▸ To do: Below are some entries. Repeat exactly the lines from the one with "royalties via ClosedSea (16, 51, 86, 59)" through the one with "Minted, and Airdropped (16, 74, 86, 82)", and only those.

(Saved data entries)

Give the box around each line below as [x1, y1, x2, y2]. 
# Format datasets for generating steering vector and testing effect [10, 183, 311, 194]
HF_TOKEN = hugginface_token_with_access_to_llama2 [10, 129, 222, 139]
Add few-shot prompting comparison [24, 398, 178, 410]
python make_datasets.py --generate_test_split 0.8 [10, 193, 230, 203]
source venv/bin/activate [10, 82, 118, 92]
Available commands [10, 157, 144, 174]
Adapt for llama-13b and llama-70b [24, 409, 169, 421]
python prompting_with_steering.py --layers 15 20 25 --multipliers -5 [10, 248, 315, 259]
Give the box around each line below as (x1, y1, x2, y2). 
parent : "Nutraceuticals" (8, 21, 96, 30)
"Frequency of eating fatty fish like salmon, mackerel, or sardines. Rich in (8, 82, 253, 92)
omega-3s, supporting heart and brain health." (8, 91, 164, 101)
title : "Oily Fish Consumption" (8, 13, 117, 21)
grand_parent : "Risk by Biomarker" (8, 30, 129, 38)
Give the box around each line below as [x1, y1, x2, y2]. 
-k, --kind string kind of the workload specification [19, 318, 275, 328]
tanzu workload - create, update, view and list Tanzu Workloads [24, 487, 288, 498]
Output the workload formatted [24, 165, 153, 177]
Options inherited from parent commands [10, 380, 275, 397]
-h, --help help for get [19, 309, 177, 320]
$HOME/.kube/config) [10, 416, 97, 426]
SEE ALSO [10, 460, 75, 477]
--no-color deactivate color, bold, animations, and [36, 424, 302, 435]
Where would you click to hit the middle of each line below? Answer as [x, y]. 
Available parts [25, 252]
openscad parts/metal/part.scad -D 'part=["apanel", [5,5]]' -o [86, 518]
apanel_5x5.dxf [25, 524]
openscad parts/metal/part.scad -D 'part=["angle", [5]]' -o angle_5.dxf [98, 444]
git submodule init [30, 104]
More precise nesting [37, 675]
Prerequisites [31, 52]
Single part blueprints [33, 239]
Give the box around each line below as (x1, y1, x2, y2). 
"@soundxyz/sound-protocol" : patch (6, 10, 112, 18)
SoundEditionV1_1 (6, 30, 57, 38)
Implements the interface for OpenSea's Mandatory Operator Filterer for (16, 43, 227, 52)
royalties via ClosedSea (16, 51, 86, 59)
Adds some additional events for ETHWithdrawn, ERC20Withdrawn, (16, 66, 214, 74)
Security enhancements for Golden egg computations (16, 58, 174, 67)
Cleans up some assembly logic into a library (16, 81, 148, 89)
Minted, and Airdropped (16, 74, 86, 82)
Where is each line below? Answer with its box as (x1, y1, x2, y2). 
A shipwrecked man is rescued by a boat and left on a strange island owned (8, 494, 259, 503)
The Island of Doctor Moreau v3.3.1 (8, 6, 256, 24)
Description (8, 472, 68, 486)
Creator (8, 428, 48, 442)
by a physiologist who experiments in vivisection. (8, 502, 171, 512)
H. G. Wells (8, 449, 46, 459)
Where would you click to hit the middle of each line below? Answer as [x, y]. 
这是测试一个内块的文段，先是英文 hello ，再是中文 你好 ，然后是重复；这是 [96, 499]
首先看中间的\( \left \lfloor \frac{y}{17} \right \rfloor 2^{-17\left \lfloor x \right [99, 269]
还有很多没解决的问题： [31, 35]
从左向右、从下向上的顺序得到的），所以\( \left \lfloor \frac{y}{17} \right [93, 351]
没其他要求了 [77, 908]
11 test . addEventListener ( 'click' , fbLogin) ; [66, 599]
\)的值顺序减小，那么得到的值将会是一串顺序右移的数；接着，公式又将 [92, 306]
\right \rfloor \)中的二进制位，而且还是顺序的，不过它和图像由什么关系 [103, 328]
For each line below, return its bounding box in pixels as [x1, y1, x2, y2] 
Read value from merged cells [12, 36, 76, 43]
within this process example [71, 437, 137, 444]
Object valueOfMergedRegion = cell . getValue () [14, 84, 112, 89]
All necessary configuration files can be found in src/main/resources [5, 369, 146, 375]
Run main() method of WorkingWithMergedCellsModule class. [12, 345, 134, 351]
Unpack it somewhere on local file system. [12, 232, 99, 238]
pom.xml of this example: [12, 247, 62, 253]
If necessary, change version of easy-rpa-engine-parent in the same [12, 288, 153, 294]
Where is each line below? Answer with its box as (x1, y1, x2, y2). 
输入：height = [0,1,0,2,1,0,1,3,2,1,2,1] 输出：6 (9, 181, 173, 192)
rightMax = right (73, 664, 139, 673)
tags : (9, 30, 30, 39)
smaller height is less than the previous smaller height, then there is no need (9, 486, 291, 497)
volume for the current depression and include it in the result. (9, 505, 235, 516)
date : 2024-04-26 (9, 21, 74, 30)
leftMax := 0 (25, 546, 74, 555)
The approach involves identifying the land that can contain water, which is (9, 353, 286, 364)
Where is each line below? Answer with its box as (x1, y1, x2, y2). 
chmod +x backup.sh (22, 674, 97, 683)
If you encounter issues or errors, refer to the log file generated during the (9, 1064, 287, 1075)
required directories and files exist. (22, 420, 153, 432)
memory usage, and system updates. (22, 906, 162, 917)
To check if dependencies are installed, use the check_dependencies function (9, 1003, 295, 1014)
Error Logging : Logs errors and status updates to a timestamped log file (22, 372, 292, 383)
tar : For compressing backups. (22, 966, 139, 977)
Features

▸ Task result:
royalties via ClosedSea (16, 51, 86, 59)
Adds some additional events for ETHWithdrawn, ERC20Withdrawn, (16, 66, 214, 74)
Security enhancements for Golden egg computations (16, 58, 174, 67)
Cleans up some assembly logic into a library (16, 81, 148, 89)
Minted, and Airdropped (16, 74, 86, 82)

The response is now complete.